Assignment: Within the entries below, output exactly the lines between the line containing "[Fricker2006] [Fricker2009] [51, 34]" and the line containing "QuadOpt går även", inclusive, and omit any picture.

Exercise material:
****************
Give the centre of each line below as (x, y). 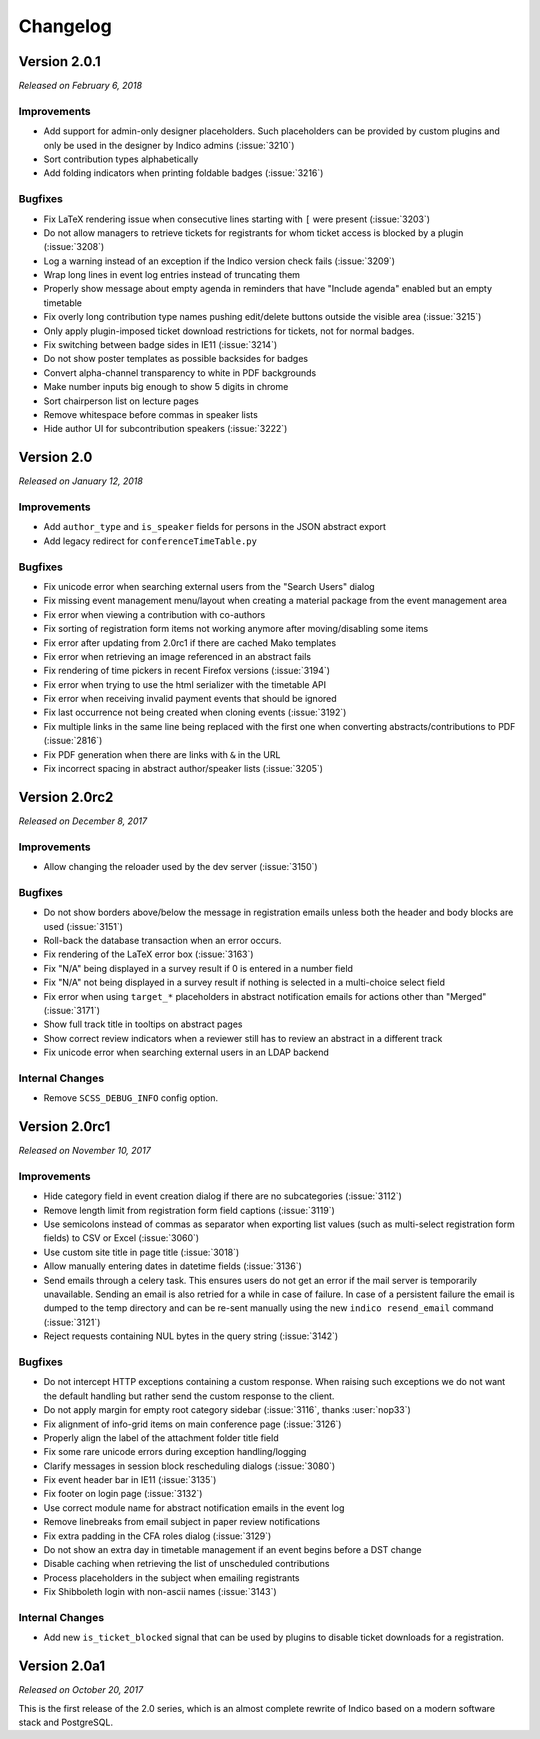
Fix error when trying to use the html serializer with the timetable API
****************
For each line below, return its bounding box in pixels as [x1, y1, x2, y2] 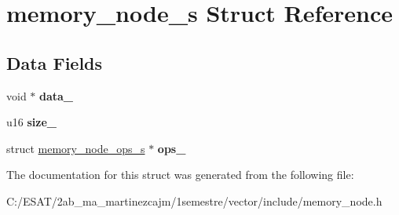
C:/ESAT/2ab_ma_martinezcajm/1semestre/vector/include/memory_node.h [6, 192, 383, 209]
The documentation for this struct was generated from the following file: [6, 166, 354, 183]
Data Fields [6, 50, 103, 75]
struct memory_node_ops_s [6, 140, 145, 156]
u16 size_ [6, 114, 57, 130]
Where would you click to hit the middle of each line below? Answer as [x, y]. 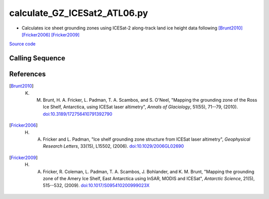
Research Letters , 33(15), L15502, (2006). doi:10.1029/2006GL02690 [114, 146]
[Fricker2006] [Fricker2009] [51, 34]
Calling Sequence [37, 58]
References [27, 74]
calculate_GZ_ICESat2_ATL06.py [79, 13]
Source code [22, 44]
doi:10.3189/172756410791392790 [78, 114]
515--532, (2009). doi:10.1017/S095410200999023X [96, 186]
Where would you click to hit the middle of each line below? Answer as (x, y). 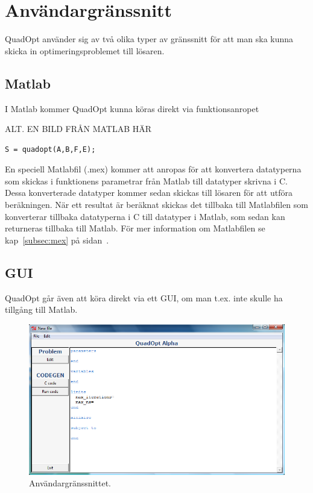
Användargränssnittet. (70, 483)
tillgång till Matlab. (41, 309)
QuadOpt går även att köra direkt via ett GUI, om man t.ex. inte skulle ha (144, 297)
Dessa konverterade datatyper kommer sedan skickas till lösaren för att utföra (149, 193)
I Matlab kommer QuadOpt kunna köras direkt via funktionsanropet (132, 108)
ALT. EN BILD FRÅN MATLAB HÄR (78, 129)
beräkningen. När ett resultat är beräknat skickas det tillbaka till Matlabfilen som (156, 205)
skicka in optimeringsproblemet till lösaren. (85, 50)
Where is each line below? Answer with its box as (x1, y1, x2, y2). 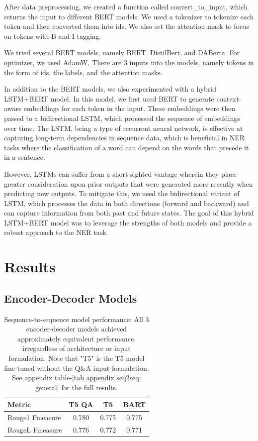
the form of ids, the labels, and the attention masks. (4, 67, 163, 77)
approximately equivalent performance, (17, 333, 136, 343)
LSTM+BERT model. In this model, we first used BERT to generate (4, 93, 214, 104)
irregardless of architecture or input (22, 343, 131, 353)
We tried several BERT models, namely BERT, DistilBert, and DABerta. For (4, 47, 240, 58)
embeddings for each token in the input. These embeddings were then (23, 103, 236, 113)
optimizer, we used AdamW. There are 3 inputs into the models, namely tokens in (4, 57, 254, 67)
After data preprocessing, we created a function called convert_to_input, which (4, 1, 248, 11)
****************
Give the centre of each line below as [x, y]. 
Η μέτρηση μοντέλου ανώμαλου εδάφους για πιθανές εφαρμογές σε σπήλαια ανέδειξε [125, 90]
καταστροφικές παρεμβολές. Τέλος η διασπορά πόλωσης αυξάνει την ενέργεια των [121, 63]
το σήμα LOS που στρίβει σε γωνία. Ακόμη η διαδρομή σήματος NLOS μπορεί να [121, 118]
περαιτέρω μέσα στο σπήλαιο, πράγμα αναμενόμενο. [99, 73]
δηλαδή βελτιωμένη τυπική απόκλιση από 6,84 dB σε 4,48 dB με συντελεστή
****************
Solution:
[Fricker2006] [Fricker2009] [51, 34]
Calling Sequence [37, 58]
References [27, 74]
calculate_GZ_ICESat2_ATL06.py [79, 13]
Source code [22, 44]
doi:10.3189/172756410791392790 [78, 114]
515--532, (2009). doi:10.1017/S095410200999023X [96, 186]
Where would you click to hit the middle of each line below? Answer as (x, y). 
Användargränssnittet. (70, 483)
tillgång till Matlab. (41, 309)
QuadOpt går även att köra direkt via ett GUI, om man t.ex. inte skulle ha (144, 297)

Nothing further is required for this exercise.